The Creemore Festival of the Arts taking place Oct. 4-5 will showcase 57 artists.
A sampling of the artists’ work will be on display at Station on the Green, where people can get a taste of which art they want to explore further at 26 locations, most of which are located in the village.
The third annual art festival is organized by the Purple Hills Arts and Heritage Society.
“It pays tribute to our local phenomenal talent and shows work the average person in Creemore would never get a chance to see,” said event co-chair Miriam Vince.
She said the work shown will range from the refined to the down-and-dirty.
The festival will kick off with opening ceremonies on Saturday morning, when a sculpture by Ernest Herzig will be unveiled.
Herzig is donating a new piece entitled Harmony to the village of Creemore.
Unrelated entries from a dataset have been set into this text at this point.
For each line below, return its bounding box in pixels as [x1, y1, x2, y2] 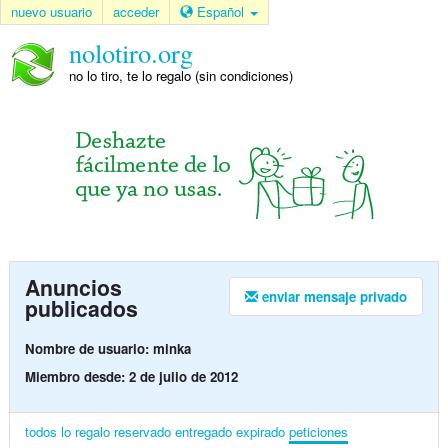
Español [197, 2, 248, 21]
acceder [113, 2, 159, 21]
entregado [174, 421, 232, 441]
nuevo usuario [11, 2, 92, 21]
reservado [113, 421, 171, 441]
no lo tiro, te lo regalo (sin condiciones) [68, 66, 293, 86]
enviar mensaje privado [258, 287, 408, 307]
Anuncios [24, 272, 122, 304]
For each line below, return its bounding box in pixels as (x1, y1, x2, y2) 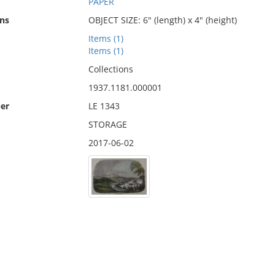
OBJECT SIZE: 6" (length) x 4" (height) (88, 14, 237, 26)
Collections (88, 63, 133, 75)
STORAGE (88, 118, 127, 130)
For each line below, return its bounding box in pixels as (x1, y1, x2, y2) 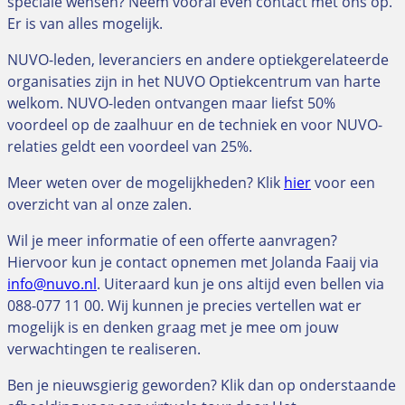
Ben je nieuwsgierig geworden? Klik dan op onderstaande (7, 374, 396, 395)
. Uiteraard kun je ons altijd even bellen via (97, 273, 384, 294)
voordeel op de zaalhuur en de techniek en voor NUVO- (7, 114, 382, 135)
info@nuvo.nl (7, 273, 97, 294)
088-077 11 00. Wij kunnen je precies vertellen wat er (7, 295, 362, 316)
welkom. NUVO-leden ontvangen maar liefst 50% (7, 92, 335, 113)
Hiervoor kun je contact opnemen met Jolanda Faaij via (7, 251, 379, 272)
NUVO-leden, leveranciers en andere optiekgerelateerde (7, 49, 389, 70)
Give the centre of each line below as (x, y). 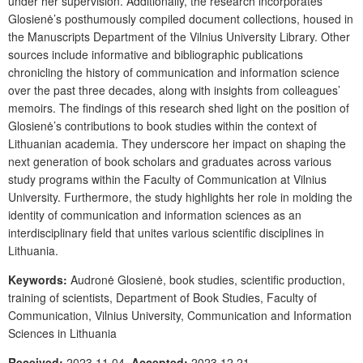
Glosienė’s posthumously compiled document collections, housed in (181, 18)
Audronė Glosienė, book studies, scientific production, (208, 279)
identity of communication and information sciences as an (155, 214)
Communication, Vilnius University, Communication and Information (180, 315)
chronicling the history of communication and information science (174, 72)
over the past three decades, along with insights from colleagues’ (174, 90)
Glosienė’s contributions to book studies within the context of (162, 125)
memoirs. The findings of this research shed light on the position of (179, 107)
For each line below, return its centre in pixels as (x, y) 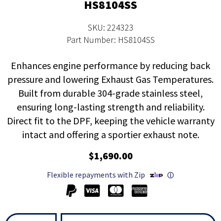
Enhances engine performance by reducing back (110, 66)
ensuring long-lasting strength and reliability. (110, 107)
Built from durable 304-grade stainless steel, (110, 93)
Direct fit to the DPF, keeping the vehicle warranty (110, 121)
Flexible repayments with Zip (96, 175)
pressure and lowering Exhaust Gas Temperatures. (110, 79)
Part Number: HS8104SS (110, 40)
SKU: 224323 (110, 28)
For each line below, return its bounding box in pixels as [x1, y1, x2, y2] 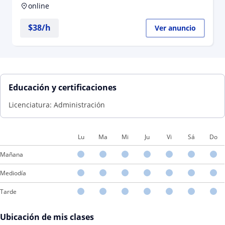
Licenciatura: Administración [9, 100, 105, 109]
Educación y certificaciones [9, 82, 117, 93]
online [28, 1, 49, 11]
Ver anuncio [154, 23, 196, 33]
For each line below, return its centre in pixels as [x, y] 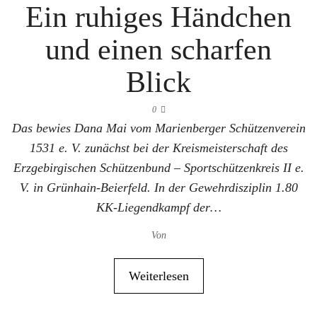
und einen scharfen [158, 50]
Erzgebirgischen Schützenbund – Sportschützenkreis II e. [158, 168]
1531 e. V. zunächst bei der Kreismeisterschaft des [158, 148]
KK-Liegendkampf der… [158, 207]
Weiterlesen [158, 276]
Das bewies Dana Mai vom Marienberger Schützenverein [158, 128]
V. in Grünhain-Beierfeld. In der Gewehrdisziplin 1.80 [158, 188]
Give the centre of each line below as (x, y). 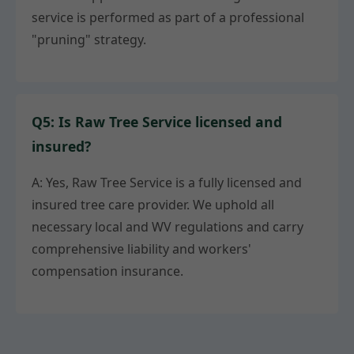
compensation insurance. (107, 271)
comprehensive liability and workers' (141, 249)
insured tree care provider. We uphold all (153, 204)
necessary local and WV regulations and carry (168, 226)
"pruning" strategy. (89, 39)
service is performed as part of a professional (168, 17)
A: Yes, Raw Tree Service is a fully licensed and (167, 182)
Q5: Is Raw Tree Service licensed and (157, 121)
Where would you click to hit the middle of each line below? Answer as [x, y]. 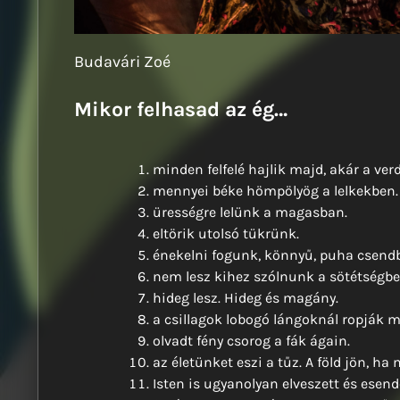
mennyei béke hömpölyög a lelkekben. [275, 191]
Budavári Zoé [122, 62]
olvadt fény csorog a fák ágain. [251, 341]
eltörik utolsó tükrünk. [226, 233]
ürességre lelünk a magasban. [250, 212]
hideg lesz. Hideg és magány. [246, 298]
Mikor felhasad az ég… [181, 109]
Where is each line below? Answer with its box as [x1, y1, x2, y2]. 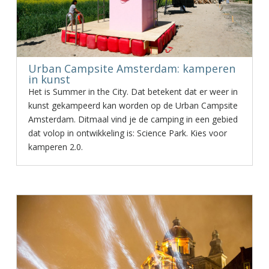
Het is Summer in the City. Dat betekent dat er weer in [28, 86, 238, 97]
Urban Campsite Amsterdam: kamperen [28, 61, 235, 76]
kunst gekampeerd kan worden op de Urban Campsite [28, 100, 238, 111]
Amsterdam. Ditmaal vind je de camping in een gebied [28, 113, 238, 125]
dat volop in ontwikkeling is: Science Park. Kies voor [28, 127, 227, 139]
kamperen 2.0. [28, 141, 83, 153]
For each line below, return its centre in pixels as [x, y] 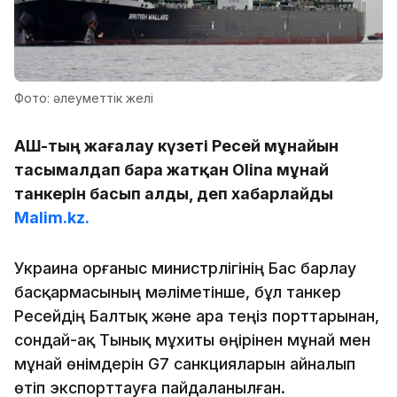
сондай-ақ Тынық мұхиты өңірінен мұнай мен [192, 339]
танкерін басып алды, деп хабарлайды [174, 193]
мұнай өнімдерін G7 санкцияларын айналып [185, 363]
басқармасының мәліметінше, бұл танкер [178, 292]
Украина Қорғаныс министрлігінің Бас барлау [185, 268]
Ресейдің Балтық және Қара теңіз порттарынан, [197, 315]
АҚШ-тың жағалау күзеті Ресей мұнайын [176, 145]
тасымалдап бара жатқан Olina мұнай [171, 169]
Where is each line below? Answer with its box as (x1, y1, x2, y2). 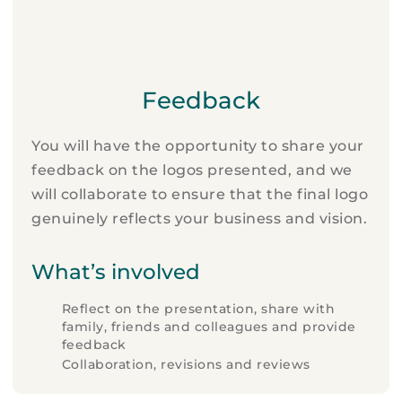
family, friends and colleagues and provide (61, 318, 356, 335)
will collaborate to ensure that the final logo (31, 185, 369, 203)
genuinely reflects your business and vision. (31, 209, 368, 227)
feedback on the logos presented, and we (31, 161, 353, 179)
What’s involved (31, 258, 201, 284)
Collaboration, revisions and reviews (61, 355, 310, 372)
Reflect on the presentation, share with (61, 300, 336, 317)
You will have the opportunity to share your (31, 136, 364, 154)
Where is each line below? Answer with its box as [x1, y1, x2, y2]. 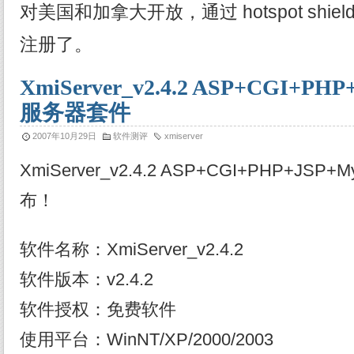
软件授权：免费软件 [20, 300, 176, 319]
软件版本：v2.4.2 [20, 270, 153, 289]
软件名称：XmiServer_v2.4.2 [20, 240, 243, 259]
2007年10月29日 [32, 131, 96, 141]
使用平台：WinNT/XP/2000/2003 [20, 330, 273, 349]
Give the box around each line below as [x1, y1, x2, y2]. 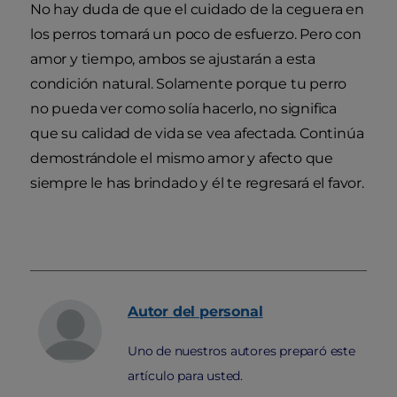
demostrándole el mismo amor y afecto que [30, 149, 333, 167]
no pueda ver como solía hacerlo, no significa [30, 99, 337, 117]
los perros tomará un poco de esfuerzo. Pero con [30, 25, 362, 43]
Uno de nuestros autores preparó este [128, 342, 355, 359]
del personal [172, 302, 263, 320]
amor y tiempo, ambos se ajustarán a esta [30, 50, 315, 67]
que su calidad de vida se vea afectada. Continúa [30, 124, 364, 142]
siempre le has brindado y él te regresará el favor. [30, 174, 364, 191]
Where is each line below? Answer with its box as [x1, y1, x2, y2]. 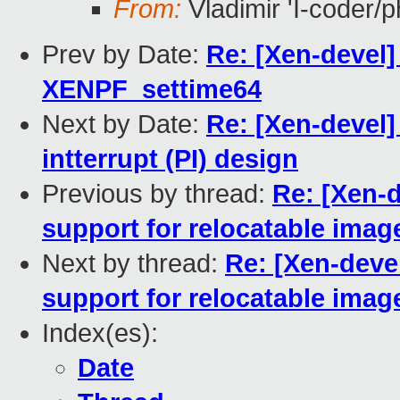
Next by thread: [42, 249, 225, 279]
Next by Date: [42, 110, 206, 139]
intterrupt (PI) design [42, 145, 298, 174]
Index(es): [42, 319, 158, 348]
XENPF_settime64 [42, 75, 262, 104]
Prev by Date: [42, 40, 206, 70]
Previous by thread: [42, 179, 272, 209]
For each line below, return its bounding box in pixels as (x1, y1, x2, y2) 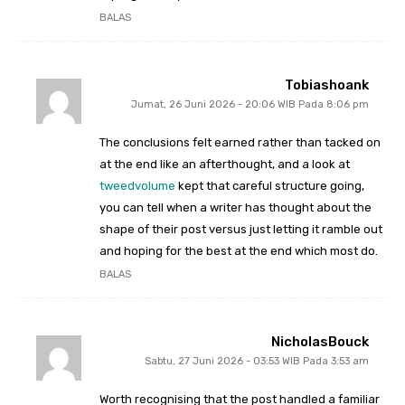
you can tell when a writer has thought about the (99, 201, 372, 215)
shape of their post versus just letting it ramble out (99, 222, 382, 237)
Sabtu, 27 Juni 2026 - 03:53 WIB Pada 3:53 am (145, 355, 369, 368)
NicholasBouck (271, 334, 369, 351)
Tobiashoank (285, 77, 369, 94)
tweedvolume (99, 179, 175, 193)
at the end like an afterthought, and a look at (99, 157, 350, 172)
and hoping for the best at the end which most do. (99, 244, 378, 259)
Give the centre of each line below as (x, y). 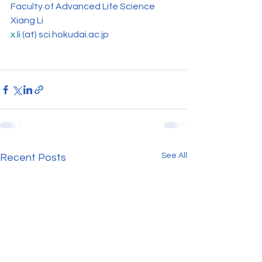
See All (174, 156)
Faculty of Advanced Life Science (83, 7)
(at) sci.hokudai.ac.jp (65, 35)
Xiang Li (27, 21)
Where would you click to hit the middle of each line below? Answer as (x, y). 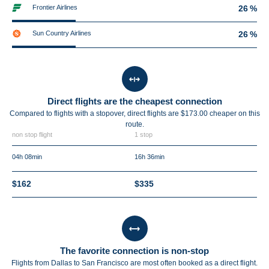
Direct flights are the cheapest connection (134, 101)
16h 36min (150, 157)
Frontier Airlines (55, 7)
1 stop (144, 134)
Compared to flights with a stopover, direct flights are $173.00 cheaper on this (134, 113)
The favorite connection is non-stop (134, 251)
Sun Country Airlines (62, 33)
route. (134, 124)
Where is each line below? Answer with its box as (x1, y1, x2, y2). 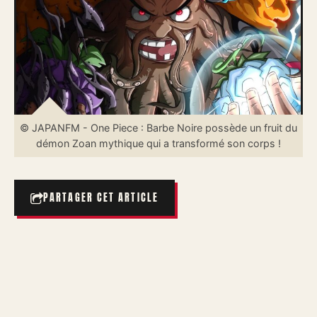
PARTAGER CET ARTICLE (43, 190, 158, 205)
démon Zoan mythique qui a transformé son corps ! (36, 137, 281, 149)
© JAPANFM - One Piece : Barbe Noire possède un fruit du (20, 122, 297, 134)
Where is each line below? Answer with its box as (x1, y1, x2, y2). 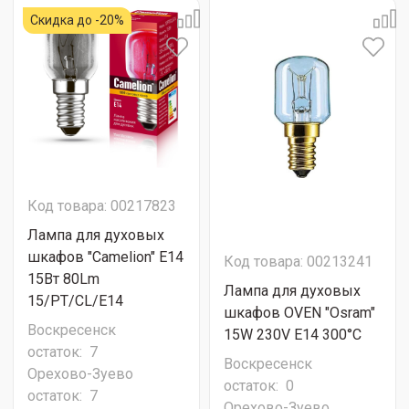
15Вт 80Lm (27, 270, 100, 288)
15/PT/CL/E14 (27, 292, 123, 309)
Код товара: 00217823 (27, 197, 176, 215)
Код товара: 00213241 (224, 253, 372, 270)
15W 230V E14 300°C (224, 326, 362, 343)
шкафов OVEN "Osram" (224, 304, 375, 321)
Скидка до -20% (30, 13, 124, 27)
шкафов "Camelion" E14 (27, 248, 184, 266)
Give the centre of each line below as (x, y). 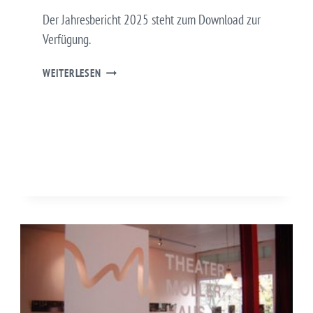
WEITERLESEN (72, 73)
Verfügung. (67, 39)
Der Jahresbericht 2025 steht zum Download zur (152, 19)
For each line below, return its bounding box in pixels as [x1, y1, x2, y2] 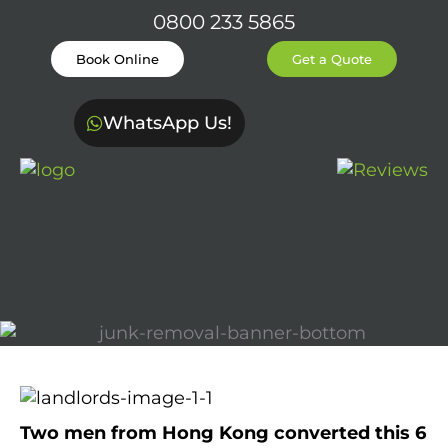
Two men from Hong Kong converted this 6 [20, 422, 426, 444]
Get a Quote [291, 51, 372, 67]
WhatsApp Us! [103, 111, 233, 134]
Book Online [76, 51, 160, 67]
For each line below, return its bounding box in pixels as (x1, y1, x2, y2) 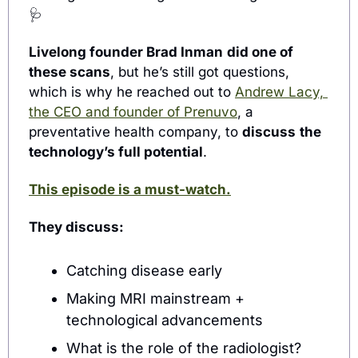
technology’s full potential (29, 143, 203, 160)
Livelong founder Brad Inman (29, 43, 223, 60)
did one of (227, 43, 293, 60)
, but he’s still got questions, (110, 63, 289, 80)
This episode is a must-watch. (29, 181, 231, 197)
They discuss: (29, 218, 124, 235)
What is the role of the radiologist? (66, 339, 301, 356)
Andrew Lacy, (235, 83, 324, 100)
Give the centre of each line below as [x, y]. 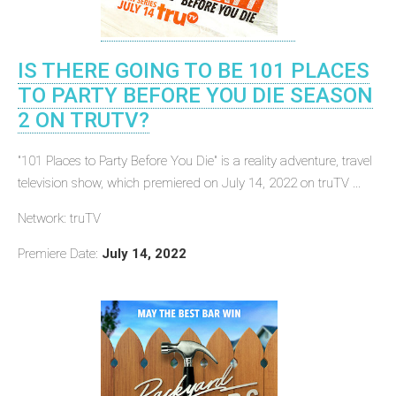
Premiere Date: [60, 253]
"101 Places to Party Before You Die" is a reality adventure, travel [195, 160]
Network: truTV [59, 218]
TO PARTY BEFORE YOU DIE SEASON [195, 95]
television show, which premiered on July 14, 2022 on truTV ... [189, 183]
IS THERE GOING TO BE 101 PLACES [194, 70]
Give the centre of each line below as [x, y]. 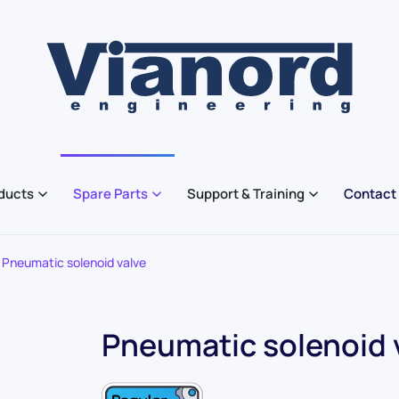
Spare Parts [110, 194]
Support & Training [245, 194]
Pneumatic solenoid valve [74, 263]
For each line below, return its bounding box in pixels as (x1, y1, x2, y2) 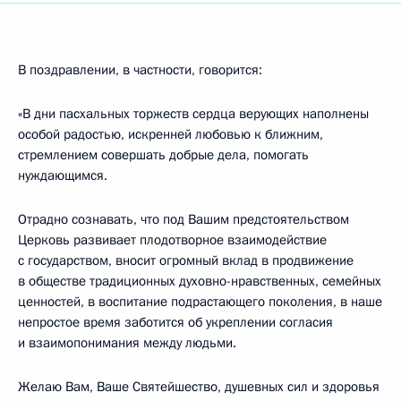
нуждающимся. (18, 166, 107, 184)
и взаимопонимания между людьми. (18, 334, 236, 352)
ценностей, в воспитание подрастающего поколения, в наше (18, 293, 382, 311)
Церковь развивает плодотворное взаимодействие (18, 231, 327, 249)
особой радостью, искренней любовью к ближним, (18, 125, 323, 143)
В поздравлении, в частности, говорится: (18, 61, 262, 79)
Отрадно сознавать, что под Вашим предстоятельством (18, 210, 349, 228)
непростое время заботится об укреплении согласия (18, 313, 333, 331)
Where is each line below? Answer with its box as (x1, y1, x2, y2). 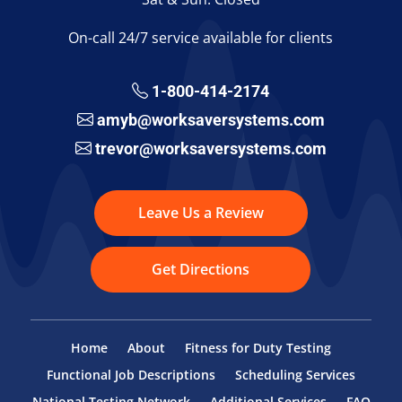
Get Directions (152, 258, 250, 279)
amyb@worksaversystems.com (96, 109, 325, 129)
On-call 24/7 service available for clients (68, 27, 334, 48)
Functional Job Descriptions (47, 365, 215, 383)
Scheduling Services (235, 365, 355, 383)
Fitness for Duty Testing (185, 338, 331, 356)
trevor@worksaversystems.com (94, 138, 327, 158)
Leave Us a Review (137, 202, 264, 223)
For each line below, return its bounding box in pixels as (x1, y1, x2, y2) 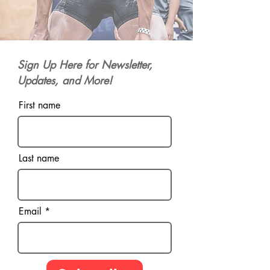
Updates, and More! (17, 72, 112, 87)
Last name (19, 151, 59, 165)
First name (19, 98, 60, 111)
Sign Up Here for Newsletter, (17, 57, 152, 72)
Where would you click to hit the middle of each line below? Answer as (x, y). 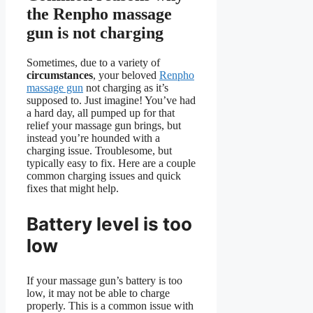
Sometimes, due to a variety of (93, 63)
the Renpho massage (99, 14)
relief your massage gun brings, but (104, 126)
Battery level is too (109, 224)
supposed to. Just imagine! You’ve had (111, 101)
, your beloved (126, 75)
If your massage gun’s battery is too (104, 281)
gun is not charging (95, 33)
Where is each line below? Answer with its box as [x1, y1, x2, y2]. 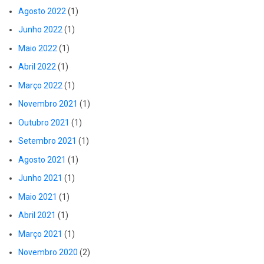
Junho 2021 [18, 173, 62, 183]
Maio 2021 [18, 192, 57, 202]
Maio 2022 [18, 43, 57, 53]
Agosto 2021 [18, 154, 66, 164]
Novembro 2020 [18, 247, 78, 258]
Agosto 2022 [18, 6, 66, 16]
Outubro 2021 [18, 117, 70, 127]
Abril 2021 [18, 210, 56, 220]
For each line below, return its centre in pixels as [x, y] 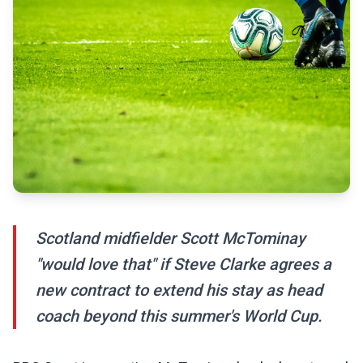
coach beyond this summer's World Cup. [179, 316]
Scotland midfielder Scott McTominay [171, 239]
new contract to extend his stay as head [179, 290]
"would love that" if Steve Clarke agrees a [184, 265]

It will be installed at the horticultural park at Station on the Green.
The bronze sculpture, weighing more than 1,000 pounds, is a linked circle and a square.
The piece represents the male and female form, different but equal, a theme that runs through Herzig’s work.
“It’s not as much sculpture as it is a message,” said Herzig, 83.
His sculptures depict the balance of male and female relationships with a message of gender equality, inspired by acts of suppression and violence against women around the world and domestically.
“Sometimes you set out and it’s like a journey that you didn’t know where it would go,” said Herzig who splits his time between Dunedin and Toronto.
“It’s nice for me to be able to make a contribution to the town.”
Herzig’s work will also be shown at the Mill Street Art Studio during the festival.
Also at Station on the Green is Inspired, a show curated by local artist Sara Sniderhan.
She is assembling the work of 11 highly acclaimed Canadian artists that have very different but complementary styles.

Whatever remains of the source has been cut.